Step 7: Read the Package Back

Load the package for analysis:

# Read package
pkg <- read_salmon_datapackage(pkg_path)

# Access components
pkg$dataset      # Dataset metadata
pkg$tables      # Table metadata
pkg$dictionary   # Column dictionary
pkg$resources    # Data tables (named list)

# Use the data
head(pkg$resources$escapement)

Guided Semantic Wrap: Adding IRIs and Codes

For a richer package, add semantic annotations (IRIs linking to the DFO Salmon Ontology) and code lists (controlled vocabularies).

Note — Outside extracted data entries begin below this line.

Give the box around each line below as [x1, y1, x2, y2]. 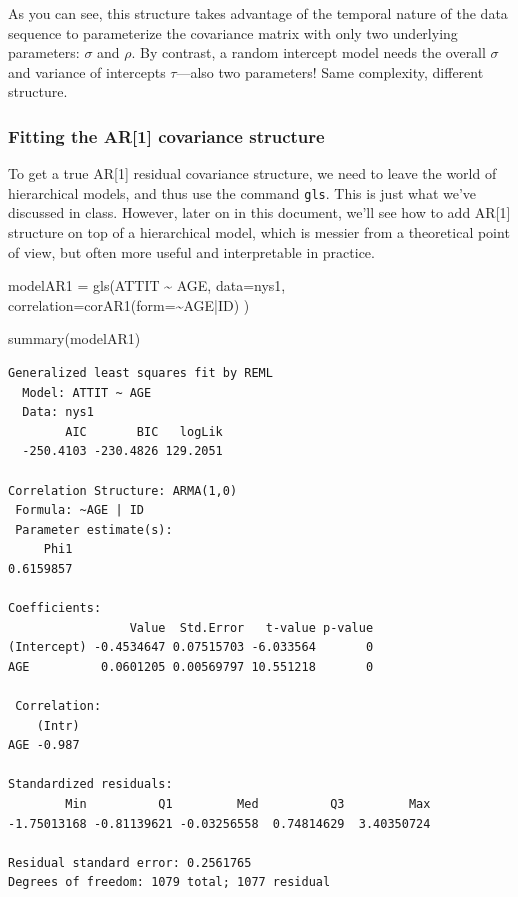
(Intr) [36, 718, 80, 733]
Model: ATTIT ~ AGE [22, 385, 152, 400]
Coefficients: [8, 601, 102, 616]
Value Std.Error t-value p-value [129, 620, 374, 635]
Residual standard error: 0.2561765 [8, 855, 252, 870]
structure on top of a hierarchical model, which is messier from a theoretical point [8, 222, 510, 243]
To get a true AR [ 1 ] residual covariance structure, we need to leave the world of [8, 163, 497, 184]
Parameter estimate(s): [15, 522, 173, 537]
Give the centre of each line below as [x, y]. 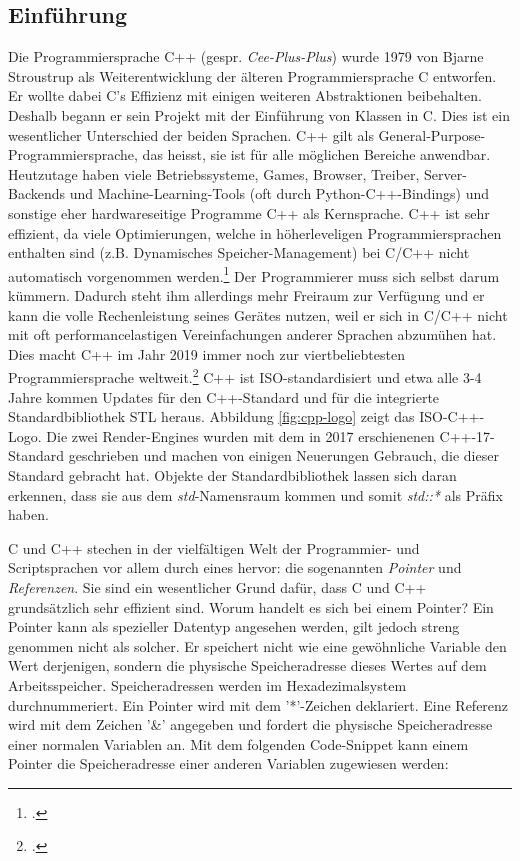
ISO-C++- [452, 416]
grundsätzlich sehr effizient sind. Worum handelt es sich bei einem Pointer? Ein [251, 606]
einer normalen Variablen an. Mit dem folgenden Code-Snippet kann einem [238, 743]
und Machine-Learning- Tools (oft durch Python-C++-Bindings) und [279, 193]
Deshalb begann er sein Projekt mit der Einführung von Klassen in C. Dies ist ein [259, 114]
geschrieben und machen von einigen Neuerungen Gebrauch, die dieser [283, 455]
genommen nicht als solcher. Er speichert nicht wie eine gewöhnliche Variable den [257, 645]
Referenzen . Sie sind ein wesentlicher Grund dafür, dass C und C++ [217, 586]
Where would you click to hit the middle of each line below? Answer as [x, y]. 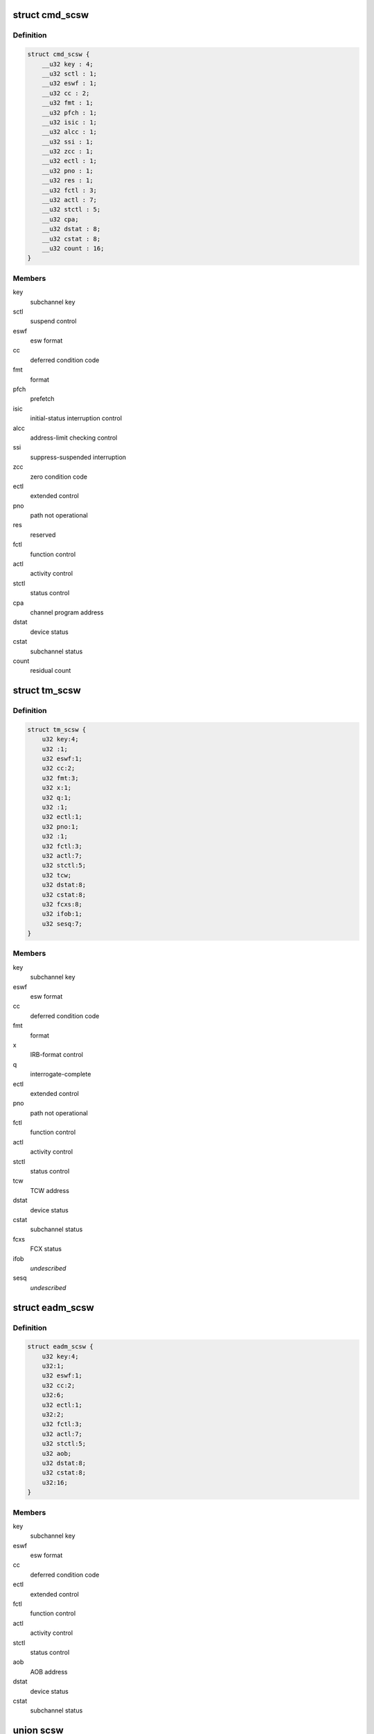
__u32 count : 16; [73, 248]
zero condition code [59, 477]
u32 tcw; [57, 875]
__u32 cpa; [60, 219]
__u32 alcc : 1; [69, 132]
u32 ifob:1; [62, 914]
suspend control [53, 321]
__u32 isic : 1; [69, 122]
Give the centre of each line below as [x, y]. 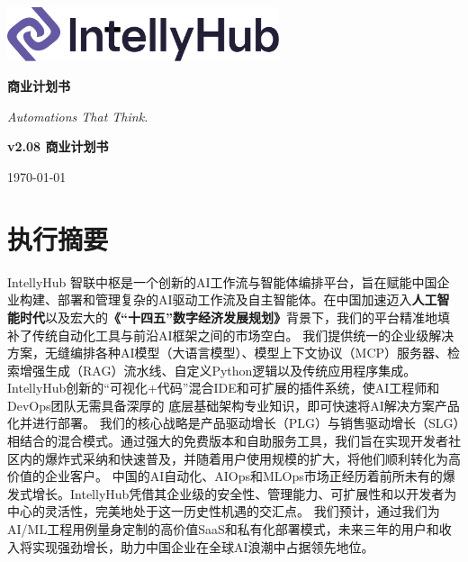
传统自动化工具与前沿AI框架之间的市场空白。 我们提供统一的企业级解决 [243, 335]
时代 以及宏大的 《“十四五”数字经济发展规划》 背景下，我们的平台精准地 [228, 317]
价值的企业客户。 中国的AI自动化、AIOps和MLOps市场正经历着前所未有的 [225, 476]
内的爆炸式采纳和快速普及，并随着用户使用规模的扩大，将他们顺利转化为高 [240, 458]
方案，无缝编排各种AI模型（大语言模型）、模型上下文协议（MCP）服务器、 [228, 353]
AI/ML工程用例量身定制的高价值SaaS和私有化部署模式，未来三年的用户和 [223, 529]
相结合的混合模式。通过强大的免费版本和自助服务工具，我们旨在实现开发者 [228, 441]
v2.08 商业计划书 [58, 146]
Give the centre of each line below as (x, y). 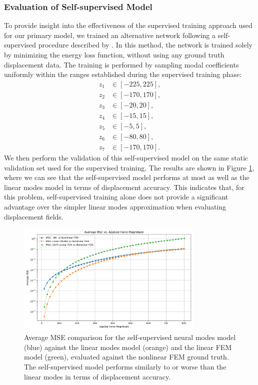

Enriching the Dictionary with IRIs

Edit your dictionary to add IRIs from the DFO Salmon Ontology:

# Example: Add OWL class IRIs for columns
# (An OWL class is a "type" in the ontology, e.g. EscapementMeasurement)
# Using DFO Salmon Ontology IRIs (https://w3id.org/gcdfo/salmon#)
dict$term_iri[dict$column_name == "SPECIES"] <- "https://w3id.org/gcdfo/salmon#Stock"
dict$term_type[dict$column_name == "SPECIES"] <- "owl_class"

# Example: Link an escapement measurement column
dict$term_iri[dict$column_name == "NATURAL_SPAWNERS_TOTAL"] <- "https://w3id.org/gcdfo/salmon#EscapementMeasurement"
dict$term_type[dict$column_name == "NATURAL_SPAWNERS_TOTAL"] <- "owl_class"
dict$unit_label[dict$column_name == "NATURAL_SPAWNERS_TOTAL"] <- "fish (count)"

# Validate again
validate_dictionary(dict, require_iris = FALSE)  # Set TRUE to require IRIs

Adding Code Lists

Create a codes tibble for categorical fields:

codes <- tibble::tibble(
  dataset_id = "nuseds-fraser-coho-2024",
  table_id = "escapement",
  column_name = "RUN_TYPE",
  code_value = "FALL",
  code_label = "Fall run timing",
  code_description = NA_character_,
  concept_scheme_iri = NA_character_,
  term_iri = NA_character_,
  term_type = NA_character_
)

# Apply dictionary with codes to get factor levels
transformed_df <- apply_salmon_dictionary(df, dict, codes = codes)

Creating the Enriched Package

Create the package with codes:

pkg_path <- create_salmon_datapackage(
  resources = resources,
  dataset_meta = dataset_meta,
  table_meta = table_meta,
  dict = dict,
  codes = codes,  # Include codes
  path = tempdir(),
  format = "csv",
  overwrite = TRUE
)

Best Practices

  1. Start simple: Use infer_dictionary() to bootstrap, then manually enrich semantic fields.
  2. Validate early: Run validate_dictionary() before creating packages.
  3. Keep data as-is: You don’t need to transform data unless you want to; packaging preserves original structure.
  4. Use codes for categoricals: Code lists ensure consistent values and enable factor levels in R.
  5. Link to ontology: Add IRIs to connect your data to the DFO Salmon Ontology for interoperability. Key IRIs include:
    • https://w3id.org/gcdfo/salmon#ConservationUnit - Conservation Units
    • https://w3id.org/gcdfo/salmon#Stock - Stock entities
    • https://w3id.org/gcdfo/salmon#EscapementMeasurement - Escapement measurements
    • https://w3id.org/gcdfo/salmon#BroodYear - Brood year references
    • https://w3id.org/gcdfo/salmon#CatchYear - Catch year references
    • https://w3id.org/gcdfo/salmon#WSPBiologicalStatusZoneScheme - Status zone scheme (Green/Amber/Red)
    • https://w3id.org/gcdfo/salmon#SalmonOriginScheme - Origin scheme (natural/hatchery)
    • See the full ontology at https://w3id.org/gcdfo/salmon for all available terms

Next Steps

  • See the GPT collaboration vignette for using AI assistance to propose dictionaries and IRIs.
  • Explore the datapackage.json file to understand the Frictionless Data Package structure.
  • Check the DFO Salmon Ontology repository for available terms and IRIs.